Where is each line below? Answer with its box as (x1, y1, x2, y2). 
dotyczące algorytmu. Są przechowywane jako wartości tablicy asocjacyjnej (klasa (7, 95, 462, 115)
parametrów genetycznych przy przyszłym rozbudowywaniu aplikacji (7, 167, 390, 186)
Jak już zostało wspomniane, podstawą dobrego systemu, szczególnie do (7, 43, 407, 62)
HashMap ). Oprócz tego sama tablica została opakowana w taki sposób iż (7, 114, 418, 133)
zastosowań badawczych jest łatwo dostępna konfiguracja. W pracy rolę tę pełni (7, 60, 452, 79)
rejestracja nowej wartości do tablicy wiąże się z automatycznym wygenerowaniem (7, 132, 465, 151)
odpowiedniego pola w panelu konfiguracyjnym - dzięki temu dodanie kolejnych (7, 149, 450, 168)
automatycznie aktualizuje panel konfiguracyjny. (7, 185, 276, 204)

==========

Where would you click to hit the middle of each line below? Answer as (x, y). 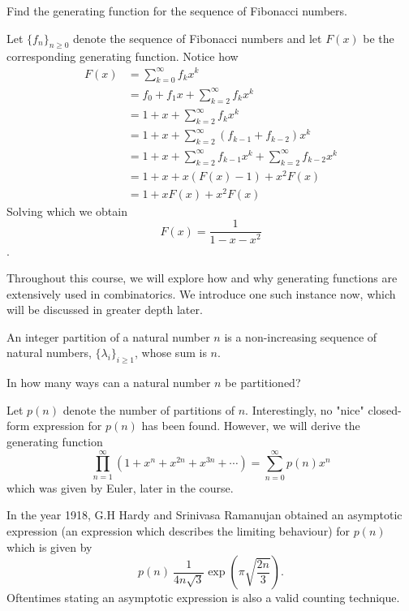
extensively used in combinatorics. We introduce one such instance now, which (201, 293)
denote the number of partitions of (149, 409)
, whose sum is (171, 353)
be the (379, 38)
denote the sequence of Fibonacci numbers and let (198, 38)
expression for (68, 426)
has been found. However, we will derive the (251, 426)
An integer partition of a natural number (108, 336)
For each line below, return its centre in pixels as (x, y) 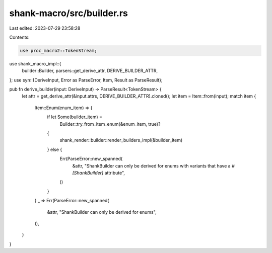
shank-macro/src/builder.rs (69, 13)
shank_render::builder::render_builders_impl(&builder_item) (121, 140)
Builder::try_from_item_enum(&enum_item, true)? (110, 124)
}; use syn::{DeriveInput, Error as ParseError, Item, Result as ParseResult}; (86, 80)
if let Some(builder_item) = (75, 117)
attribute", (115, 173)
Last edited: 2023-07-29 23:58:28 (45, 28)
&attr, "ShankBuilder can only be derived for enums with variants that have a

==========

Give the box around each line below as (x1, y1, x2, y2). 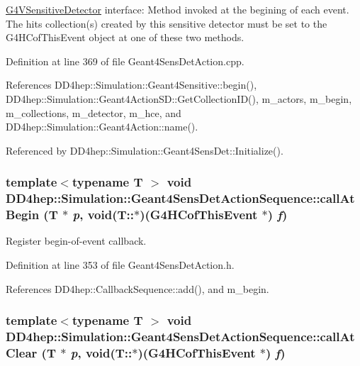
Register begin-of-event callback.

==========

PROBLEM DETAILS: Copy out, in full, each line above that has the word "with" in it.

RESULT OF THIS TASK:
Where is each line below? Answer with its box as (x1, y1, x2, y2). 
&attr, "ShankBuilder can only be derived for enums with variants that have a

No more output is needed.